» **Directions**: Please output exactly the lines below, starting at the line that has "The Flash Volume" and ending at the line that has "Where is each", both included; leave out all pictures and include nothing else.

» **Provided information**:
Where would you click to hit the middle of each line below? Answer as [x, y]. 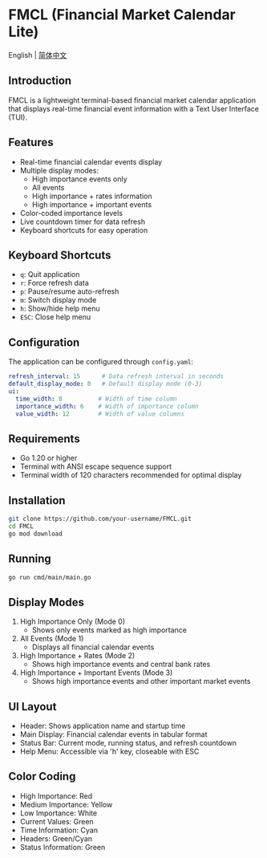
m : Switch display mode [58, 300]
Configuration [44, 342]
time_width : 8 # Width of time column [97, 399]
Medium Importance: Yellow [66, 804]
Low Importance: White [59, 813]
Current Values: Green [57, 821]
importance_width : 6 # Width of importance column [107, 406]
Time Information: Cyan [59, 830]
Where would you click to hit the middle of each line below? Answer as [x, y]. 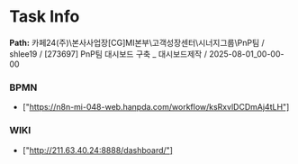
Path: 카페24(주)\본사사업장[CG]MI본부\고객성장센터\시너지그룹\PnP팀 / [137, 42]
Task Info [45, 17]
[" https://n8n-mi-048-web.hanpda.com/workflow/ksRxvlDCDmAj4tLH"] [156, 107]
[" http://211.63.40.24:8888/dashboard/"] [98, 150]
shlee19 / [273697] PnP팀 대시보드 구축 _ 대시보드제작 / [108, 54]
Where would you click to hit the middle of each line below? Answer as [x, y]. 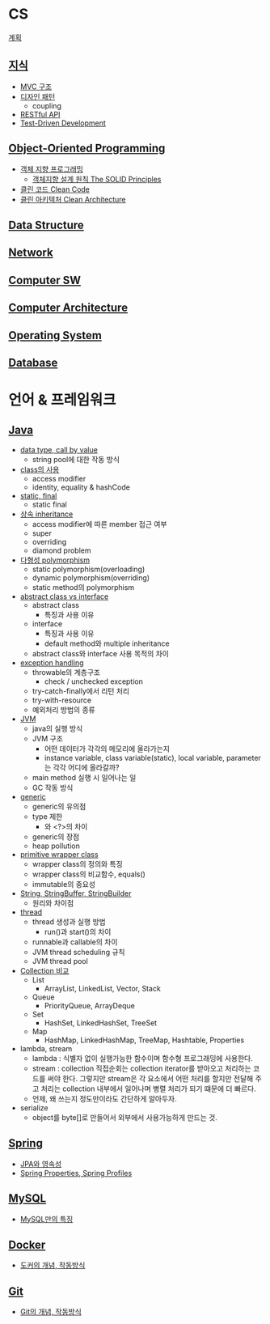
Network [31, 253]
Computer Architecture [68, 308]
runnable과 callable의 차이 [75, 942]
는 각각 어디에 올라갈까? [82, 767]
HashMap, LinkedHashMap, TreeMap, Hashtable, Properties [144, 1040]
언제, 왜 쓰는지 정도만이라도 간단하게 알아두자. [104, 1098]
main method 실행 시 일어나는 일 [84, 777]
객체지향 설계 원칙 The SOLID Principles [97, 179]
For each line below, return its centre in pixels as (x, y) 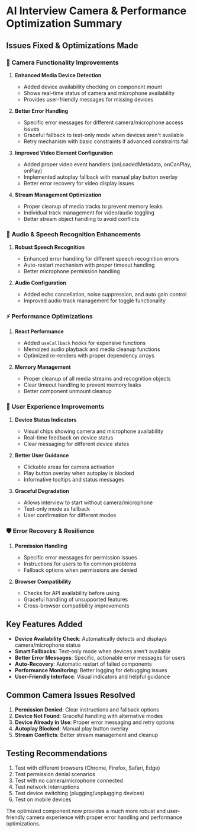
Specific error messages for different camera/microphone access (103, 122)
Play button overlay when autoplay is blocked (79, 473)
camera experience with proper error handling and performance (104, 817)
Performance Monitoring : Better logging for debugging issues (91, 670)
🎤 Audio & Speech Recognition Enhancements (73, 234)
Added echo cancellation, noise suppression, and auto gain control (105, 295)
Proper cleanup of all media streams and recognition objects (97, 379)
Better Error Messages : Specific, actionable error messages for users (100, 657)
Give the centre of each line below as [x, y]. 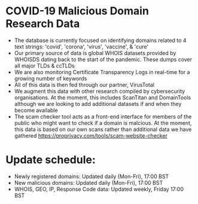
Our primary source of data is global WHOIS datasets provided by [95, 53]
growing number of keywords [51, 78]
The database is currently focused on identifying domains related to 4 [100, 40]
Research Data [43, 24]
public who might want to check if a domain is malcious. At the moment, [103, 123]
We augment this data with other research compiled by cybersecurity [100, 91]
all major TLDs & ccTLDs [45, 66]
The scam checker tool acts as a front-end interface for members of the [103, 116]
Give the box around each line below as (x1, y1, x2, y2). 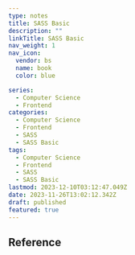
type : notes (8, 11, 48, 20)
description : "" (8, 27, 63, 35)
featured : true (8, 206, 59, 214)
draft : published (8, 198, 67, 206)
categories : (8, 109, 48, 117)
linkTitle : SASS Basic (8, 34, 84, 43)
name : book (15, 64, 52, 72)
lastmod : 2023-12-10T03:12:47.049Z (8, 183, 128, 191)
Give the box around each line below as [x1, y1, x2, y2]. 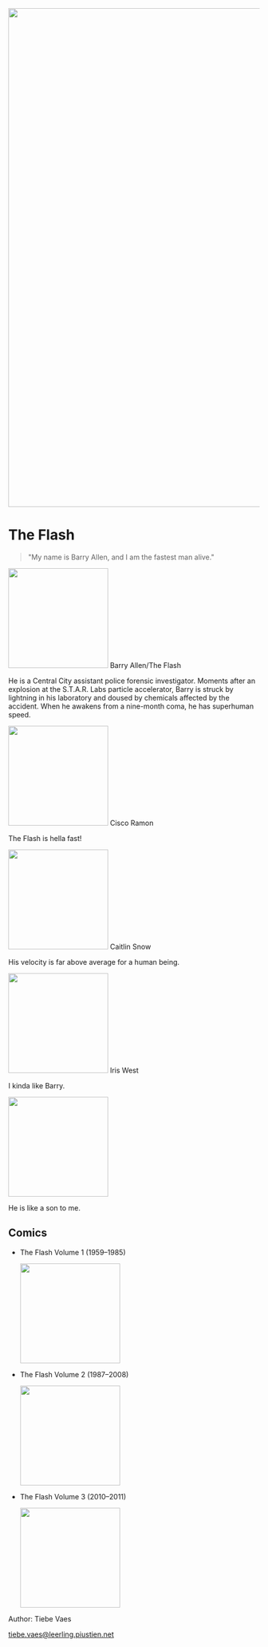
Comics [8, 1226, 48, 1240]
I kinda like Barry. [8, 1080, 65, 1090]
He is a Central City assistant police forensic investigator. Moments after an [8, 676, 256, 685]
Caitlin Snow [109, 942, 152, 951]
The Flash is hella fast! [8, 833, 82, 843]
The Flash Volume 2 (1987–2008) [19, 1369, 129, 1379]
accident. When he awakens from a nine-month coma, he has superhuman [8, 701, 254, 711]
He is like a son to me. [8, 1203, 81, 1212]
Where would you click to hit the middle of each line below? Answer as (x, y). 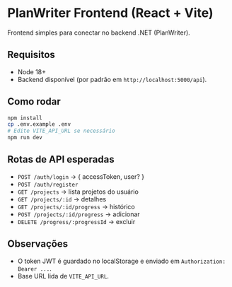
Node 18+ (32, 71)
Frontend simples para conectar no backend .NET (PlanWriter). (99, 33)
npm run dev (25, 138)
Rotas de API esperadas (61, 159)
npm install (25, 118)
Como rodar (34, 101)
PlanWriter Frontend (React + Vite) (110, 13)
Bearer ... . (34, 268)
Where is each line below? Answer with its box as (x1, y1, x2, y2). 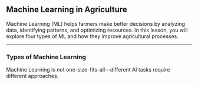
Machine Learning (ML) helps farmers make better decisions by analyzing (6, 20, 186, 27)
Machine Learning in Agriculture (6, 5, 128, 15)
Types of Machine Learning (6, 53, 87, 61)
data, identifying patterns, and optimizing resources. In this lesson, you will (6, 26, 188, 33)
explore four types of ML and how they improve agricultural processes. (6, 32, 179, 40)
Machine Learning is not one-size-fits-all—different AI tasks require (6, 66, 170, 73)
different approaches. (6, 73, 59, 80)
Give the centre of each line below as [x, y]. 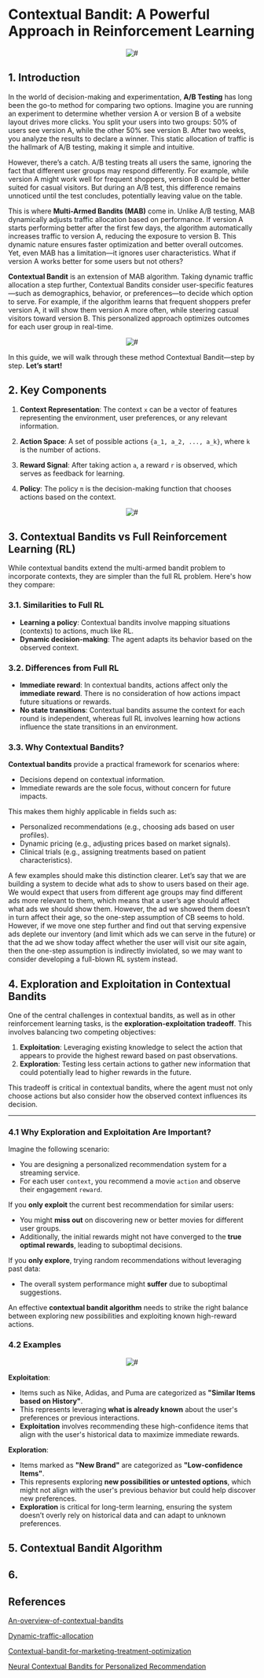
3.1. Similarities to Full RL [56, 606]
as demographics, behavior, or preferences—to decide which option [143, 293]
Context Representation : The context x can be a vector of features [128, 409]
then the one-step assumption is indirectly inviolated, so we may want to [125, 951]
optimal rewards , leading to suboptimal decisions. [101, 1245]
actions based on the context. [68, 497]
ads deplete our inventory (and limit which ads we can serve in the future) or [132, 934]
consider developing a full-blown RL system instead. [93, 959]

» **Expected output**:
The Flash Volume 2 (1987–2008) [19, 1369, 129, 1379]
accident. When he awakens from a nine-month coma, he has superhuman [8, 701, 254, 711]
He is like a son to me. [8, 1203, 81, 1212]
Where would you click to hit the middle of each line below? Answer as (x, y). 
Node 18+ (32, 71)
Frontend simples para conectar no backend .NET (PlanWriter). (99, 33)
npm run dev (25, 138)
Rotas de API esperadas (61, 159)
npm install (25, 118)
Como rodar (34, 101)
PlanWriter Frontend (React + Vite) (110, 13)
Bearer ... . (34, 268)
Where is each line below? Answer with its box as (x1, y1, x2, y2). 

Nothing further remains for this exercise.